Data isolation at the framework level

Multi-agent systems serving concurrent users create access control challenges. The naive approach is to trust the model to stay in bounds. This fails. An agent that hallucinates a patient ID does not know it crossed a boundary.

Strict context isolation solves this architecturally. Data cannot leak across contexts because the system enforces isolation at the infrastructure level. Each contextId creates a completely separate scope.

What this means for compliance:

• Patient data from one encounter cannot be exposed to another
• Information from different workflows remains properly separated
• You can scope sensitive data to specific contexts without risk of cross-contamination
• Data boundaries are guaranteed by the framework, not hoped for in prompts

When you need to share information across contexts, you explicitly pass it via DataPart objects. There is no automatic data sharing between contexts.

What building context management yourself looks like

Without infrastructure-level context management, you assemble the stack yourself.

The typical approach: Start with an LLM provider (Anthropic, OpenAI, Google). Add an agent framework (LangChain, LangGraph, CrewAI, AutoGen). Integrate a vector database for retrieval (Pinecone, Weaviate, Chroma). Build orchestration logic on top. Wire everything together.

Then you handle:

• Conversation state tracking. You decide what to store from each message, where to store it, and how long to retain it. You build the logic to associate messages with sessions, patients, encounters. You handle edge cases when sessions timeout or resume.
• Summarization and filtering. Context windows have limits. You build logic to summarize long conversations, decide what to keep and what to drop, and maintain that logic as your application evolves. When something important gets filtered out, you debug why.
• Retrieval infrastructure. You configure embedding generation, index management, and query optimization. You tune retrieval to balance relevance against token usage. You maintain this infrastructure as your data grows.
• Token budget management. You track how many tokens each component consumes. You build logic to truncate or prioritize when the budget runs tight. You handle the cases where important context gets cut because something less relevant took up the space.
• Healthcare integrations. General-purpose frameworks give you tools for calling APIs. They do not give you pre-built integrations with DrugBank, PubMed, ClinicalTrials.gov, medical coding databases, or clinical calculators. You build each integration yourself: authentication, error handling, rate limiting, response parsing. You maintain them as external APIs change. You build the domain logic that knows how to use these sources effectively for clinical tasks.
• Isolation and access control. You enforce data boundaries in your own code. You audit that patient data from one context cannot leak into another. You prove this holds under compliance review. General-purpose frameworks do not provide healthcare-grade isolation out of the box.
• Debugging retrieval failures. When an agent makes a bad decision because it lacked context, you trace back through your retrieval logic to figure out why. Was the information not indexed? Was it indexed but not retrieved? Was it retrieved but truncated?

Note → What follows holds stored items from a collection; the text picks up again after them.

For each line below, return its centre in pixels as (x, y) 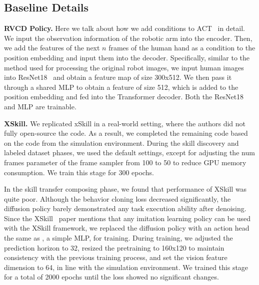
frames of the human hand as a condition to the (182, 48)
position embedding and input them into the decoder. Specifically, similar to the (127, 57)
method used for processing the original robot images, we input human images (124, 67)
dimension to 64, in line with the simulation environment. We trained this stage (126, 267)
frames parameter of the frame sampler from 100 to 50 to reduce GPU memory (125, 162)
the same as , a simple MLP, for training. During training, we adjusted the (118, 238)
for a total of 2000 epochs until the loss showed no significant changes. (111, 277)
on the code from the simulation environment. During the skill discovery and (121, 142)
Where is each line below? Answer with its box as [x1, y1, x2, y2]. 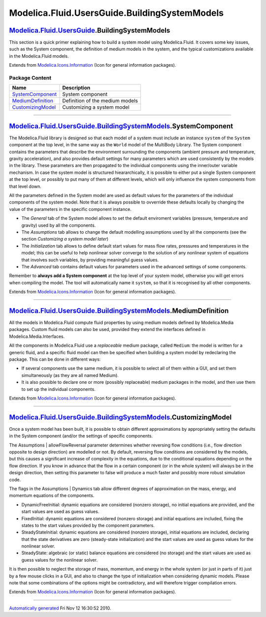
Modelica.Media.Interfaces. [9, 333, 65, 339]
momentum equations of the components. [9, 493, 95, 498]
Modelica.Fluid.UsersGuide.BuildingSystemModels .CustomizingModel [9, 413, 232, 421]
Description [62, 84, 91, 91]
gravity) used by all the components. [21, 222, 96, 228]
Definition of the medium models [62, 97, 138, 104]
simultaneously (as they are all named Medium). [21, 372, 119, 378]
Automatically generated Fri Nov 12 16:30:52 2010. [9, 605, 111, 611]

This is months of engineering before you ship anything clinical. And it is ongoing maintenance as your application scales.

The Corti Agentic Framework handles this at the infrastructure level. You get automatic indexing, semantic retrieval, strict isolation, and scoped expert contexts without assembling the stack yourself.

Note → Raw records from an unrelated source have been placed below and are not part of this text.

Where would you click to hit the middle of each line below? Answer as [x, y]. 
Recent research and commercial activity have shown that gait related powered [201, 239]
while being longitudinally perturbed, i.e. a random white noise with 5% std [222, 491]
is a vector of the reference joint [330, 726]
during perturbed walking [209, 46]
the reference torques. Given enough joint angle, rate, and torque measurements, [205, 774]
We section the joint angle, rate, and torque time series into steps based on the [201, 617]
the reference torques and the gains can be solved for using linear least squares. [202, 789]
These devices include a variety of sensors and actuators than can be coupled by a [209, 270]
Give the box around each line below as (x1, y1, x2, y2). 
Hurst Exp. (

Trusted context engineering out of the box

Context engineering is one of the more challenging parts of building production multi-agent systems. It requires getting retrieval, isolation, and routing right simultaneously. The failure modes are subtle.

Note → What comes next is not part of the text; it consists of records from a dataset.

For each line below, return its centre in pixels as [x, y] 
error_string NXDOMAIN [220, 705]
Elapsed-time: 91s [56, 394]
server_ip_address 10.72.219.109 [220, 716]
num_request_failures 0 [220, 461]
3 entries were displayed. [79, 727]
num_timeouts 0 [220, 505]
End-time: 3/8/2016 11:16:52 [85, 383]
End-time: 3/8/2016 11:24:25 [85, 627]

The alternative is manual context management: deciding what to include in each request, building logic to summarize or filter, maintaining that code as your application evolves, and handling the edge cases where important information gets dropped.

With the Corti Agentic Framework, this complexity is handled at the infrastructure level. You get context management that scales, data isolation that holds up under compliance review, and semantic retrieval that surfaces the right information automatically.